_REQUIRED WORK_:
Could you set down the lines below, from the one containing "然而，并不是所有的项目都是合法的，加密空间仍然是一个数字化的蛮荒之地。这 (115, 415)" through the final line, exactly as written?

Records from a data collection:
Start of Block

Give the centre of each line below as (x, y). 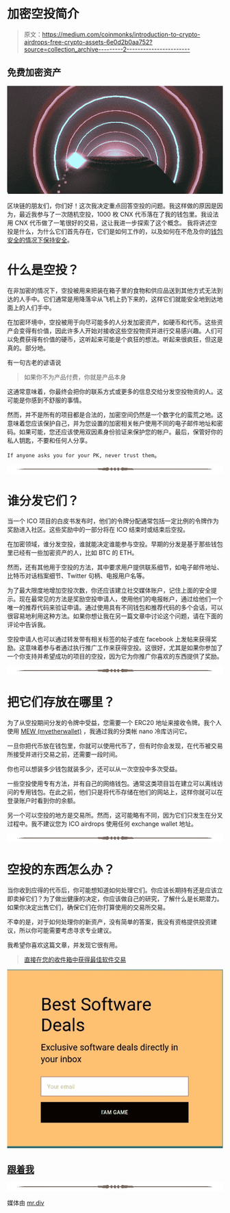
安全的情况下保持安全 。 (40, 240)
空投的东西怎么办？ (61, 869)
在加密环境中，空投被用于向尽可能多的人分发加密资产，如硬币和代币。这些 (112, 322)
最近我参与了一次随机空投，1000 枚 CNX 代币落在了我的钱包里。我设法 (119, 214)
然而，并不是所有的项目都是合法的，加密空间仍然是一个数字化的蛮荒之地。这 (115, 415)
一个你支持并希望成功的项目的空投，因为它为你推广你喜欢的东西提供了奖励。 (115, 657)
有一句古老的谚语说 (34, 362)
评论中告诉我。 (28, 625)

End of Block

_ANSWER SPACE_:
然而，并不是所有的项目都是合法的，加密空间仍然是一个数字化的蛮荒之地。这 (115, 415)
一个你支持并希望成功的项目的空投，因为它为你推广你喜欢的东西提供了奖励。 (115, 657)
有一句古老的谚语说 (34, 362)
评论中告诉我。 (28, 625)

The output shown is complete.